Rodzeństwo pokrzywdzonego: A. R. (k. 161-162), R. R. (2) (k. 162) oraz B. R. (k. 162) zeznali, iż konsekwentnie od początku przez lata przedstawiał im taką samą wersję tzn. ustaloną w stanie faktycznym.

W ocenie sądu zeznania pokrzywdzonego J. R. (1) (k. 18-19, k. 61, k. 115 oraz k. 144-145) są wiarygodne. W prosty sposób i przekonująco opisywał on jak doszło do podpisania przez niego umowy w banku i jak oddał oskarżonej pieniądze będąc przekonanym, że będzie ona spłacać raty. Korespondują z jego zeznaniami nie tylko zeznania innych świadków, lecz przede wszystkim dokumenty bankowe, w tym zwłaszcza podpisane ręką oskarżonej pełnomocnictwo (k. 75).

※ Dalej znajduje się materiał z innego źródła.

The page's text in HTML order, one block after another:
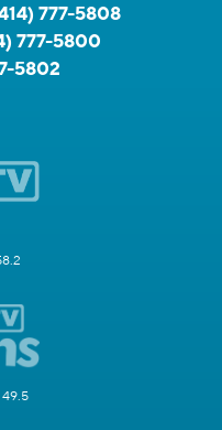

Proste zaprzeczanie przez oskarżoną i nie przyznawanie się przez nią do zarzutu oszustwa na szkodę pokrzywdzonego nie jest w żaden sposób przekonujące i nie może odebrać wiarygodności wersji pokrzywdzonego, jego świadków oraz dokumentów bankowych.

Wobec powyższego w ocenie sądu oskarżona winna zwrócić pokrzywdzonemu dotychczas uiszczone przez niego wskutek potrąceń komorniczych pieniądze – stąd należało orzec jak w pkt V wyroku, nadto zaś zobowiązać ją do zwracania pokrzywdzonemu uiszczonych na rzecz banku kolejnych rat należności z tytułu zaciągniętej umowy. Dla banku pokrzywdzona nie była stroną umowy, dlatego zobowiązywanie jej do solidarnej spłaty
z pokrzywdzonym nie miało podstaw. Z kolei pokrzywdzony wobec banku jest jak najbardziej nadal odpowiedzialną osobą i w tym zakresie nic się nie zmieniło, albowiem podpisując umowę winien zorientować się on uprzednio jakie dokumenty w związku z czym i na jakich zasadach podpisuje.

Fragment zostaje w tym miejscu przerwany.